共生菌驱动的血清素生成调控合成及病毒载体的体内递送

基本信息

英文标题：Commensal-driven serotonin production modulates in vivo delivery of synthetic and viral vectors

中文标题：共生菌驱动的血清素生成调控合成及病毒载体的体内递送

发表期刊：《Science》

影响因子：45.8

作者单位：

中国科学技术大学等

作者信息：

Qin Wang, Ziqi Chen, Guorong Zhang, Yucai Wang 等

研究背景

研究背景：

1.临床/生物学问题

体内递送系统(IDS)在基因治疗、mRNA疗法和肿瘤靶向治疗中至关重要，但其在体内易被肝脏单核-吞噬系统(MPS)快速清除，导致靶组织递送效率极低(<5%)。

2.现有研究的局限性

现有策略主要集中于IDS的材料优化(如PEG修饰)或巨噬细胞饱和/阻断，但效果有限，且忽视了调控MPS活性的内源性生物学通路。

3.研究切入点与创新点

本研究首次揭示肠-肝免疫轴通过共生菌驱动的血清素生成，维持肝脏Kupffer细胞(KCs)的高吞噬活性，从而限制IDS的递送效率。通过短暂抑制血清素信号通路(饮食或药物)，可显著提升IDS的体内递送效率。

研究方法

1.动物模型构建

使用SPF小鼠、无菌(GF)小鼠、抗生素处理(ABX)小鼠。

建立MC38结肠癌、4T1乳腺癌、B16F10黑色素瘤等皮下及原位肿瘤模型。

2.递送系统与治疗

合成载体：脂质体(Doxil)、脂质纳米颗粒(LNPs)、聚合物纳米颗粒、白蛋白纳米颗粒(Abraxane)、金纳米颗粒。
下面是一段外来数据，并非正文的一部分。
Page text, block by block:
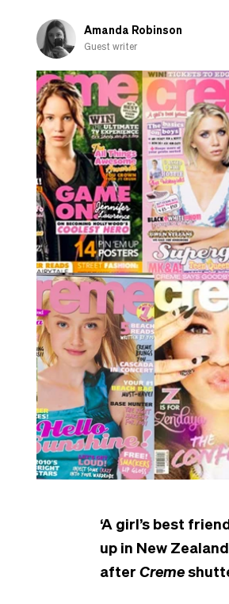
Amanda Robinson
Guest writer
‘A girl’s best
up in New
after Creme
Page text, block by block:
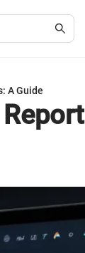
A Guide
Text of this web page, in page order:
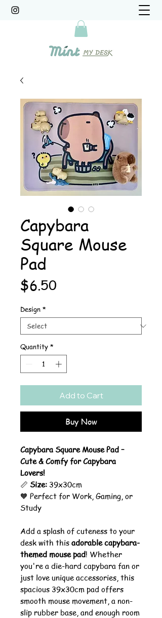
Capybara
Square Mouse
Pad
$6.50
Design *
Quantity *
Add to Cart
Buy Now
Capybara Square Mouse Pad –
Cute & Comfy for Capybara
Lovers!
📏 Size: 39x30cm
🧡 Perfect for Work, Gaming, or
Study
Add a splash of cuteness to your
desk with this adorable capybara-
themed mouse pad! Whether
you're a die-hard capybara fan or
just love unique accessories, this
spacious 39x30cm pad offers
smooth mouse movement, a non-
slip rubber base, and enough room
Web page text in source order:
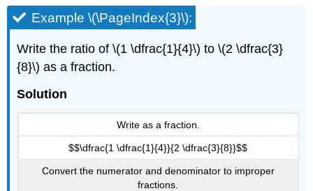
Example \(\PageIndex{3}\):
Write the ratio of \(1 \dfrac{1}{4}\) to \(2 \dfrac{3}
{8}\) as a fraction.
Solution
Write as a fraction.
$$\dfrac{1 \dfrac{1}{4}}{2 \dfrac{3}{8}}$$
Convert the numerator and denominator to improper
fractions.
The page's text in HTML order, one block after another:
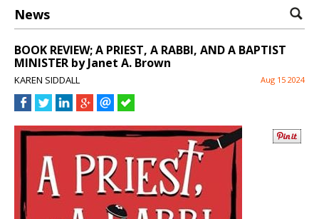
News
BOOK REVIEW; A PRIEST, A RABBI, AND A BAPTIST
MINISTER by Janet A. Brown
KAREN SIDDALL Aug 15 2024
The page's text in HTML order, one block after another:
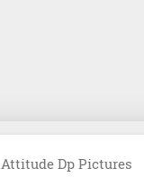
Attitude Dp Pictures
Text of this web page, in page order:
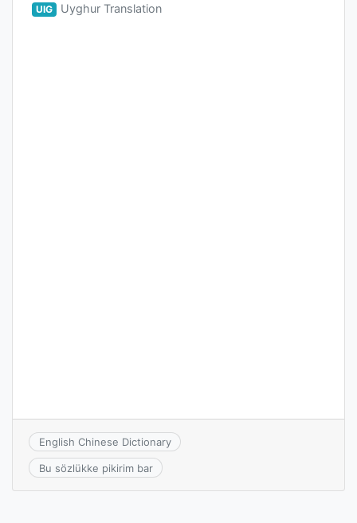
UIG Uyghur Translation
English Chinese Dictionary
Bu sözlükke pikirim bar
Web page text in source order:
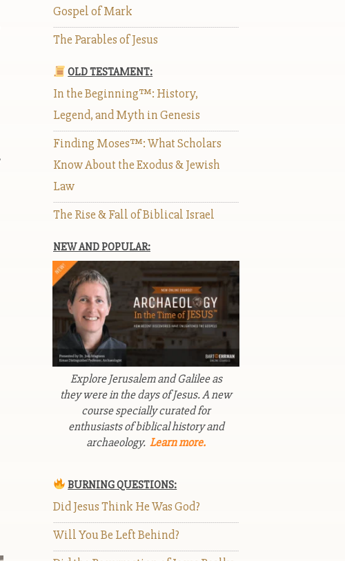
Gospel of Mark
The Parables of Jesus
OLD TESTAMENT:
In the Beginning™: History,
Legend, and Myth in Genesis
Finding Moses™: What Scholars
Know About the Exodus & Jewish
Law
The Rise & Fall of Biblical Israel
NEW AND POPULAR:
Explore Jerusalem and Galilee as
they were in the days of Jesus. A new
course specially curated for
enthusiasts of biblical history and
archaeology. Learn more.
BURNING QUESTIONS:
Did Jesus Think He Was God?
Will You Be Left Behind?
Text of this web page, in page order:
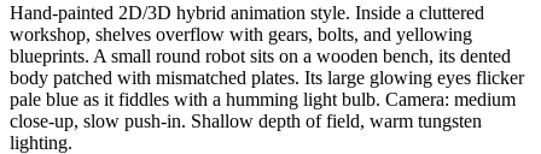
Hand-painted 2D/3D hybrid animation style. Inside a cluttered
workshop, shelves overflow with gears, bolts, and yellowing
blueprints. A small round robot sits on a wooden bench, its dented
body patched with mismatched plates. Its large glowing eyes flicker
pale blue as it fiddles with a humming light bulb. Camera: medium
close-up, slow push-in. Shallow depth of field, warm tungsten
lighting.
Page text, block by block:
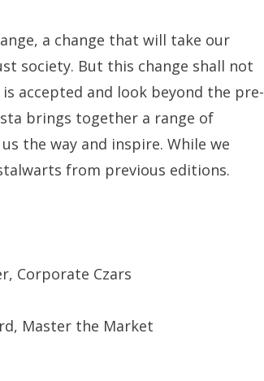
a change that will take our
society. But this change shall not
accepted and look beyond the pre-
brings together a range of
the way and inspire. While we
from previous editions.
Corporate Czars
Master the Market
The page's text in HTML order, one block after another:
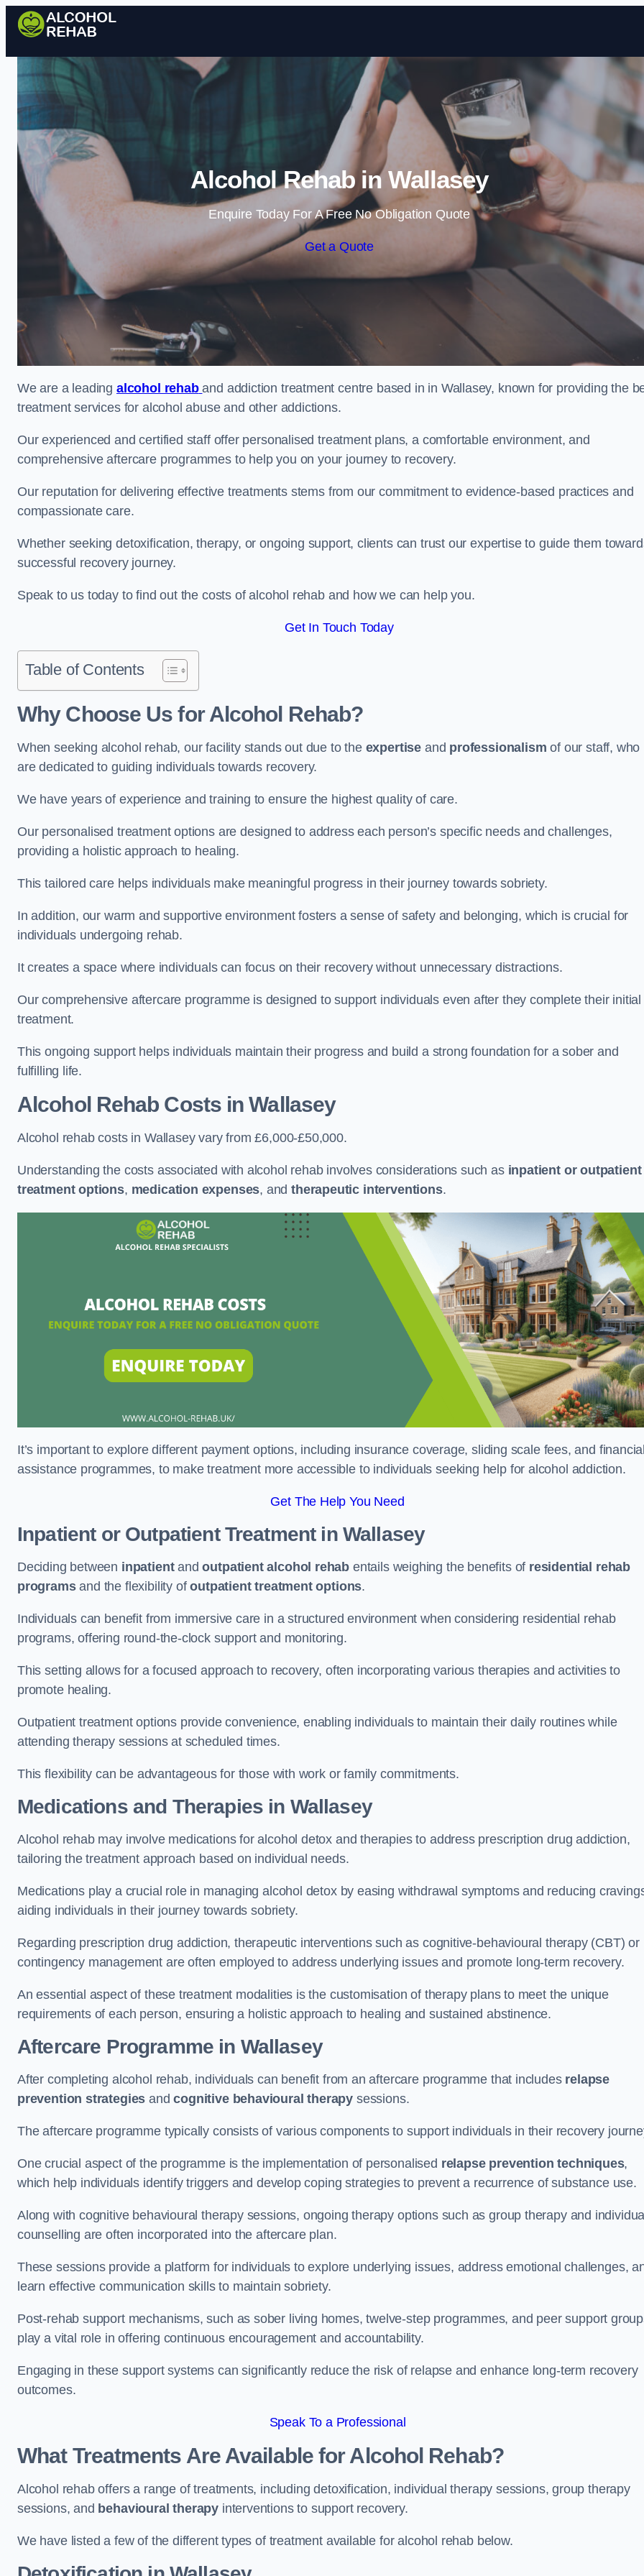
Skip to content
Alcohol Rehab in Wallasey
Enquire Today For A Free No Obligation Quote
Get a Quote
We are a leading alcohol rehab and addiction treatment centre based in in Wallasey, known for providing the
treatment services for alcohol abuse and other addictions.
Our experienced and certified staff offer personalised treatment plans, a comfortable environment, and
comprehensive aftercare programmes to help you on your journey to recovery.
Our reputation for delivering effective treatments stems from our commitment to evidence-based practices and
compassionate care.
Whether seeking detoxification, therapy, or ongoing support, clients can trust our expertise to guide them
successful recovery journey.
Speak to us today to find out the costs of alcohol rehab and how we can help you.
Get In Touch Today
Table of Contents
Why Choose Us for Alcohol Rehab?
When seeking alcohol rehab, our facility stands out due to the expertise and professionalism of our staff, who
are dedicated to guiding individuals towards recovery.
We have years of experience and training to ensure the highest quality of care.
Our personalised treatment options are designed to address each person’s specific needs and challenges,
providing a holistic approach to healing.
This tailored care helps individuals make meaningful progress in their journey towards sobriety.
In addition, our warm and supportive environment fosters a sense of safety and belonging, which is crucial for
individuals undergoing rehab.
It creates a space where individuals can focus on their recovery without unnecessary distractions.
Our comprehensive aftercare programme is designed to support individuals even after they complete their initial
treatment.
This ongoing support helps individuals maintain their progress and build a strong foundation for a sober and
fulfilling life.
Alcohol Rehab Costsin Wallasey
Alcohol rehab costs in Wallasey vary from £6,000-£50,000.
Understanding the costs associated with alcohol rehab involves considerations such as inpatient or outpatient
treatment options, medication expenses, andtherapeutic interventions.
It’s important to explore different payment options, including insurance coverage, sliding scale fees, and
assistance programmes, to make treatment more accessible to individuals seeking help for alcohol addiction.
Get The Help You Need
Inpatient or Outpatient Treatmentin Wallasey
Deciding between inpatientandoutpatient alcohol rehab entails weighing the benefits of residential rehab
programsand the flexibility ofoutpatient treatment options.
Individuals can benefit from immersive care in a structured environment when considering residential rehab
programs, offering round-the-clock support and monitoring.
This setting allows for a focused approach to recovery, often incorporating various therapies and activities to
promote healing.
Outpatient treatment options provide convenience, enabling individuals to maintain their daily routines while
attending therapy sessions at scheduled times.
This flexibility can be advantageous for those with work or family commitments.
Medications and Therapies in Wallasey
Alcohol rehab may involve medications for alcohol detox and therapies to address prescription drug addiction,
tailoring the treatment approach based on individual needs.
Medications play a crucial role in managing alcohol detox by easing withdrawal symptoms and reducing
aiding individuals in their journey towards sobriety.
Regarding prescription drug addiction, therapeutic interventions such as cognitive-behavioural therapy (CBT) or
contingency management are often employed to address underlying issues and promote long-term recovery.
An essential aspect of these treatment modalities is the customisation of therapy plans to meet the unique
requirements of each person, ensuring a holistic approach to healing and sustained abstinence.
Aftercare Programme in Wallasey
After completing alcohol rehab, individuals can benefit from an aftercare programme that includes relapse
prevention strategies andcognitive behavioural therapy sessions.
The aftercare programme typically consists of various components to support individuals in their recovery
One crucial aspect of the programme is the implementation of personalised relapse prevention techniques,
which help individuals identify triggers and develop coping strategies to prevent a recurrence of substance use.
Along with cognitive behavioural therapy sessions, ongoing therapy options such as group therapy and
counselling are often incorporated into the aftercare plan.
These sessions provide a platform for individuals to explore underlying issues, address emotional challenges,
learn effective communication skills to maintain sobriety.
Post-rehab support mechanisms, such as sober living homes, twelve-step programmes, and peer support
play a vital role in offering continuous encouragement and accountability.
Engaging in these support systems can significantly reduce the risk of relapse and enhance long-term recovery
outcomes.
Speak To a Professional
What Treatments Are Available for Alcohol Rehab?
Alcohol rehab offers a range of treatments, including detoxification, individual therapy sessions, group therapy
sessions, and behavioural therapy interventions to support recovery.
We have listed a few of the different types of treatment available for alcohol rehab below.
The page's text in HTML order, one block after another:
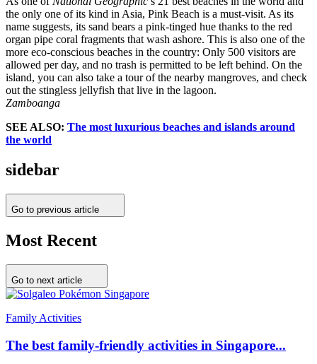
the only one of its kind in Asia, Pink Beach is a must-visit. As its
name suggests, its sand bears a pink-tinged hue thanks to the red
organ pipe coral fragments that wash ashore. This is also one of the
more eco-conscious beaches in the country: Only 500 visitors are
allowed per day, and no trash is permitted to be left behind. On the
island, you can also take a tour of the nearby mangroves, and check
out the stingless jellyfish that live in the lagoon.
Zamboanga
SEE ALSO: The most luxurious beaches and islands around
the world
sidebar
Go to previous article
Most Recent
Go to next article
Family Activities
The best family-friendly activities in Singapore...
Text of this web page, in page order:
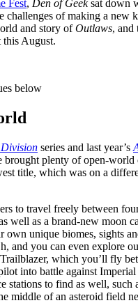
Fest, Den of Geeksat down
challenges of making a new
and story ofOutlaws, and
this August.
below
series and last year’s
brought plenty of open-world
title, which was on a
to travel freely between
well as a brand-new moon
own unique biomes, sights
and you can even explore
which you’ll fly
into battle against
stations to find as well, such
middle of an asteroid field
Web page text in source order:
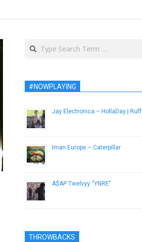
Search
#NOWPLAYING
Jay Electronica – HollaDay | Ruff |
Iman Europe – Caterpillar
A$AP Twelvyy “YNRE”
THROWBACKS
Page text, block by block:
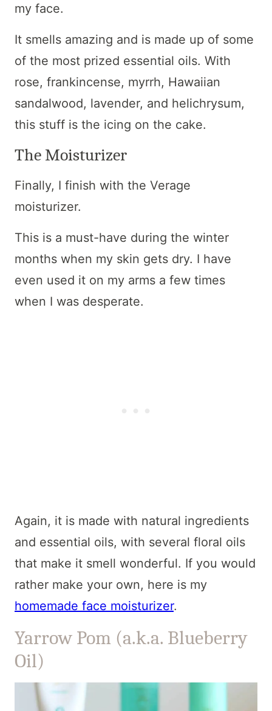
my face.
It smells amazing and is made up of some
of the most prized essential oils. With
rose, frankincense, myrrh, Hawaiian
sandalwood, lavender, and helichrysum,
this stuff is the icing on the cake.
The Moisturizer
Finally, I finish with the Verage
moisturizer.
This is a must-have during the winter
months when my skin gets dry. I have
even used it on my arms a few times
when I was desperate.
Again, it is made with natural ingredients
and essential oils, with several floral oils
that make it smell wonderful. If you would
rather make your own, here is my
homemade face moisturizer.
Yarrow Pom (a.k.a. Blueberry
Oil)
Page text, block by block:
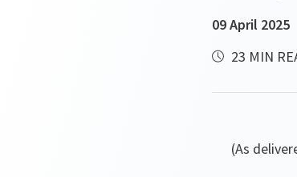
09 April 2025
23 MIN
(As
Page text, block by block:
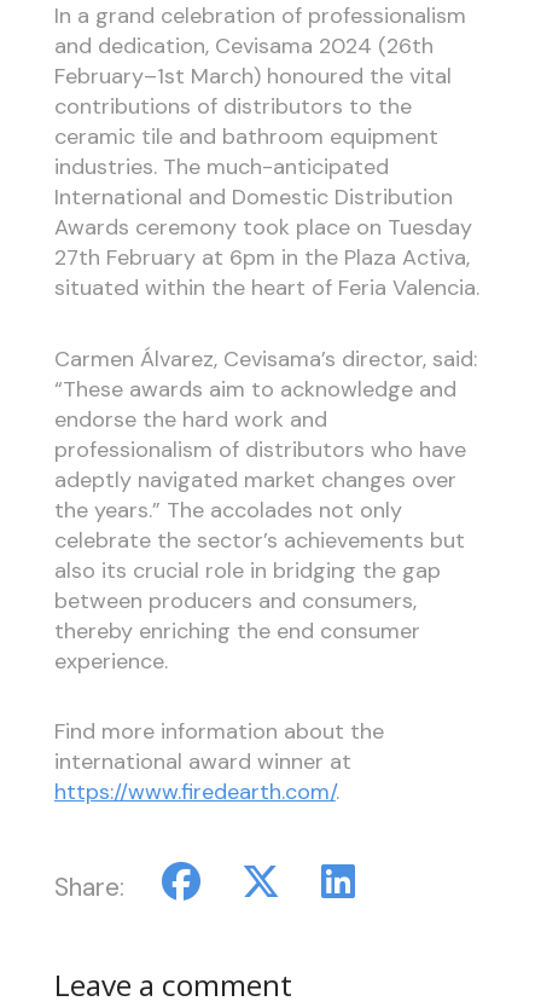
In a grand celebration of professionalism
and dedication, Cevisama 2024 (26th
February–1st March) honoured the vital
contributions of distributors to the
ceramic tile and bathroom equipment
industries. The much-anticipated
International and Domestic Distribution
Awards ceremony took place on Tuesday
27th February at 6pm in the Plaza Activa,
situated within the heart of Feria Valencia.
Carmen Álvarez, Cevisama’s director, said:
“These awards aim to acknowledge and
endorse the hard work and
professionalism of distributors who have
adeptly navigated market changes over
the years.” The accolades not only
celebrate the sector’s achievements but
also its crucial role in bridging the gap
between producers and consumers,
thereby enriching the end consumer
experience.
Find more information about the
international award winner at
https://www.firedearth.com/.
Share:
Leave a comment
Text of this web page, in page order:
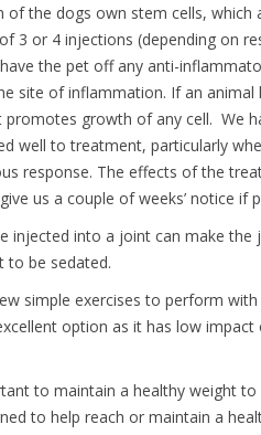
the dogs own stem cells,
3 or 4 injections (depending on
the pet off any anti-
site of inflammation. If an animal
growth of any cell. We
well to treatment, particularly
response. The effects of the
us a couple of weeks’ notice if
injected into a joint can make
to be sedated.
simple exercises to perform
option as it has low
to maintain a healthy weight
to help reach or maintain a
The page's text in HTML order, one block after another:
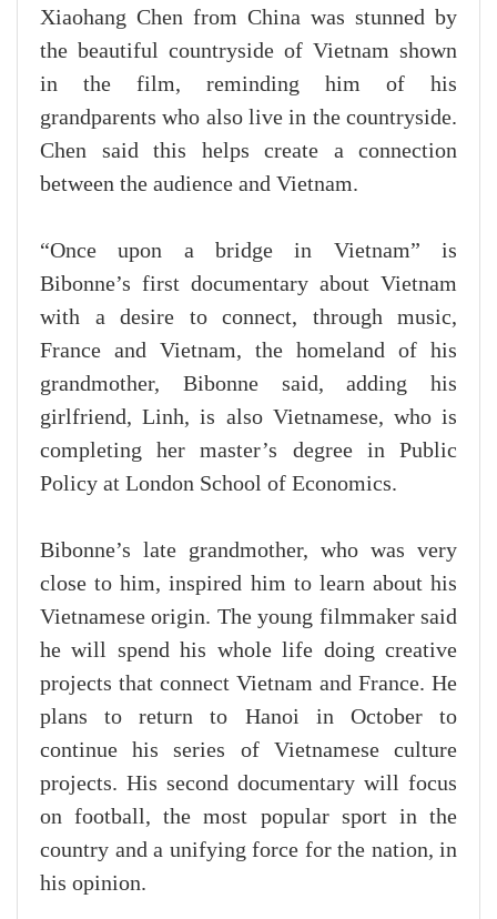
Xiaohang Chen from China was stunned by
the beautiful countryside of Vietnam shown
in the film, reminding him of his
grandparents who also live in the countryside.
Chen said this helps create a connection
between the audience and Vietnam.
“Once upon a bridge in Vietnam” is
Bibonne’s first documentary about Vietnam
with a desire to connect, through music,
France and Vietnam, the homeland of his
grandmother, Bibonne said, adding his
girlfriend, Linh, is also Vietnamese, who is
completing her master’s degree in Public
Policy at London School of Economics.
Bibonne’s late grandmother, who was very
close to him, inspired him to learn about his
Vietnamese origin. The young filmmaker said
he will spend his whole life doing creative
projects that connect Vietnam and France. He
plans to return to Hanoi in October to
continue his series of Vietnamese culture
projects. His second documentary will focus
on football, the most popular sport in the
country and a unifying force for the nation, in
his opinion.
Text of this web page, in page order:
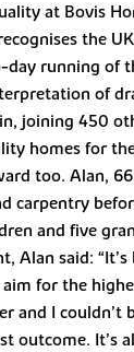
at Bovis
the
running of
of
joining 450
homes for
too. Alan,
carpentry
and five
Alan said:
for the
and I couldn’t
outcome. It’s
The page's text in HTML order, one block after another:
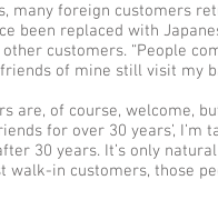
many foreign customers
been replaced with
customers. “People
of mine still visit my
are, of course, welcome,
for over 30 years’,
30 years. It’s only
walk-in customers, those
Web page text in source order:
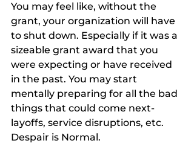
You may feel like, without the
grant, your organization will have
to shut down. Especially if it was a
sizeable grant award that you
were expecting or have received
in the past. You may start
mentally preparing for all the bad
things that could come next-
layoffs, service disruptions, etc.
Despair is Normal.
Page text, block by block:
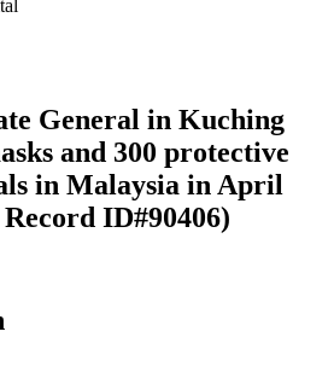
General in Kuching
and 300 protective
in Malaysia in April
ID#90406)
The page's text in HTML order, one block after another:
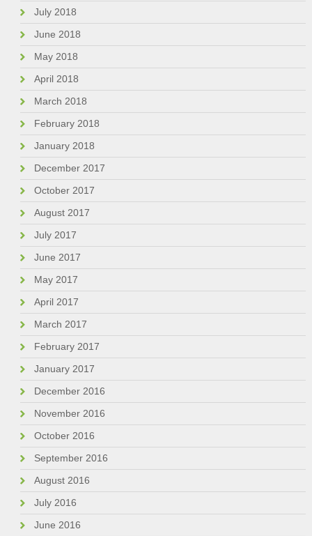
July 2018
June 2018
May 2018
April 2018
March 2018
February 2018
January 2018
December 2017
October 2017
August 2017
July 2017
June 2017
May 2017
April 2017
March 2017
February 2017
January 2017
December 2016
November 2016
October 2016
September 2016
August 2016
July 2016
June 2016

病毒载体：腺病毒(ADV)、腺相关病毒(AAV)、慢病毒(LV)。

治疗模式：化疗、溶瘤病毒治疗、mRNA蛋白替代疗法(mPTEN@LNPs)、基因编辑(Cre mRNA/LNPs、Cre-AAV)。

3.细胞与分子实验

原代Kupffer细胞分离与培养。

流式细胞术检测免疫细胞亚群及吞噬活性。

免疫荧光、免疫组化、Western blot、ELISA。

肝内活体显微成像(IVM)、透射/扫描电镜(TEM/SEM)。

16S rRNA测序分析菌群组成。

4.基因敲除与干预模型

细胞特异性敲除Tlr4或Myd88(内皮细胞、髓系细胞、肝细胞、B细胞、肠上皮细胞)。

HTR2c/HTR7受体敲除小鼠。

药物干预：血清素受体激动剂/拮抗剂、ERK抑制剂。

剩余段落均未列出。